### About this exercise
Beginning at the line that includes "section of a", print each remaining line of the data word for word. Output nothing else.

:: Excerpted records ::

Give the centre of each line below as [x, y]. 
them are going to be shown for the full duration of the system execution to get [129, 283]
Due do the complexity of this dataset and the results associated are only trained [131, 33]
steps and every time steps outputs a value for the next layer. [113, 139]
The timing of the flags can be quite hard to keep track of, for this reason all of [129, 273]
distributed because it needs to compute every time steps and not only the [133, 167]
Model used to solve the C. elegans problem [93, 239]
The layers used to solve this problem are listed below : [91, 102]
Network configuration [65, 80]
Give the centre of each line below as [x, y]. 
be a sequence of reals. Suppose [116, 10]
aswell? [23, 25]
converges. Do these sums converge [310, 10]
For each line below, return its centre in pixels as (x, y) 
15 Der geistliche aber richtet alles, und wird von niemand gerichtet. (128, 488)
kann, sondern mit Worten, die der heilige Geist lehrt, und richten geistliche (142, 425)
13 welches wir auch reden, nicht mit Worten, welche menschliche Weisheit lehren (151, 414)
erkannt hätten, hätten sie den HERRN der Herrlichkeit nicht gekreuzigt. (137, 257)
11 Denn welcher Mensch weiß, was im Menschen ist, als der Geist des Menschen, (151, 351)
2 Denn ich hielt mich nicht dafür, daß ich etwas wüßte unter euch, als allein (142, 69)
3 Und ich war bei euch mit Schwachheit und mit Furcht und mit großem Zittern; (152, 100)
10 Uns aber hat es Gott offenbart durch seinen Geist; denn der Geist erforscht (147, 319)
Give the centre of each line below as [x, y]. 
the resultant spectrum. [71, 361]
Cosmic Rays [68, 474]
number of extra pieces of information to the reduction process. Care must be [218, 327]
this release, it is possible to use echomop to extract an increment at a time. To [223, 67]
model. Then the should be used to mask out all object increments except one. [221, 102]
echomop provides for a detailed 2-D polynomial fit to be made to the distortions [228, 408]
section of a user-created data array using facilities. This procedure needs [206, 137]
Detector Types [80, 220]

:::

### Reply
section of a user-created data array using facilities. This procedure needs [206, 137]
Detector Types [80, 220]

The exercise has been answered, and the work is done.